WHAT IS BEING ASKED: Please repeat the records exactly, keeping the pictures out.

Records from a data collection:

>>

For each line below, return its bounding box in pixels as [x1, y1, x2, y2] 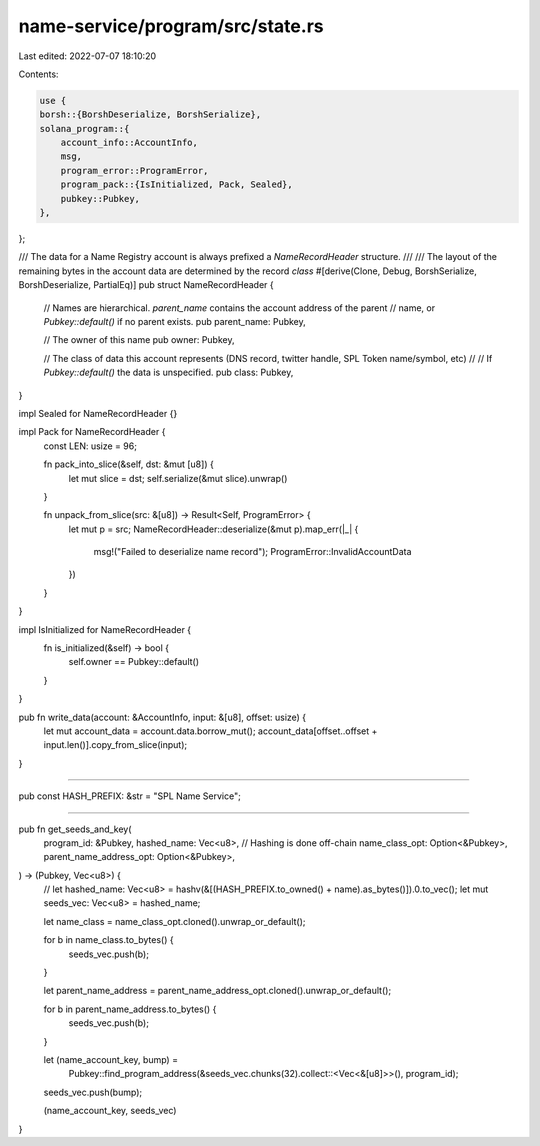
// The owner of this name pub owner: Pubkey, [43, 334, 235, 346]
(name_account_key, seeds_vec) [43, 1105, 177, 1117]
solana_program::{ [39, 123, 130, 134]
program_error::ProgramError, [60, 165, 209, 176]
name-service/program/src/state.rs [18, 15, 324, 37]
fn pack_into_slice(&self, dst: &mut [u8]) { [43, 458, 214, 470]
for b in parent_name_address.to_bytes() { [43, 1003, 217, 1015]
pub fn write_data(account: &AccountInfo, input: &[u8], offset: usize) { [18, 711, 307, 723]
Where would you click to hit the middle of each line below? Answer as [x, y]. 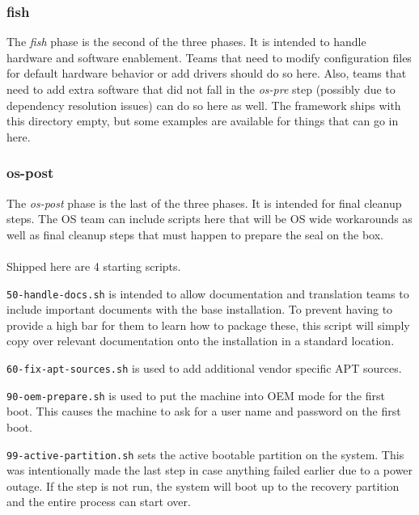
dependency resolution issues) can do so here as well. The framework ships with [204, 105]
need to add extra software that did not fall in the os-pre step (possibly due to [201, 89]
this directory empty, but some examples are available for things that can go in [203, 121]
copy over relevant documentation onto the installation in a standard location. [201, 341]
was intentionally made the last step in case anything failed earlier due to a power [210, 470]
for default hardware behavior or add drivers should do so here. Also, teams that [207, 73]
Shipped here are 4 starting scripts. [94, 266]
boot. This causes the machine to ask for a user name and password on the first [204, 411]

<<

YOUR RESPONSE:
For each line below, return its bounding box in pixels as [x1, y1, x2, y2] 
// The owner of this name pub owner: Pubkey, [43, 334, 235, 346]
(name_account_key, seeds_vec) [43, 1105, 177, 1117]
solana_program::{ [39, 123, 130, 134]
program_error::ProgramError, [60, 165, 209, 176]
name-service/program/src/state.rs [18, 15, 324, 37]
fn pack_into_slice(&self, dst: &mut [u8]) { [43, 458, 214, 470]
for b in parent_name_address.to_bytes() { [43, 1003, 217, 1015]
pub fn write_data(account: &AccountInfo, input: &[u8], offset: usize) { [18, 711, 307, 723]
Where would you click to hit the middle of each line below? Answer as [x, y]. 
dependency resolution issues) can do so here as well. The framework ships with [204, 105]
need to add extra software that did not fall in the os-pre step (possibly due to [201, 89]
this directory empty, but some examples are available for things that can go in [203, 121]
copy over relevant documentation onto the installation in a standard location. [201, 341]
was intentionally made the last step in case anything failed earlier due to a power [210, 470]
for default hardware behavior or add drivers should do so here. Also, teams that [207, 73]
Shipped here are 4 starting scripts. [94, 266]
boot. This causes the machine to ask for a user name and password on the first [204, 411]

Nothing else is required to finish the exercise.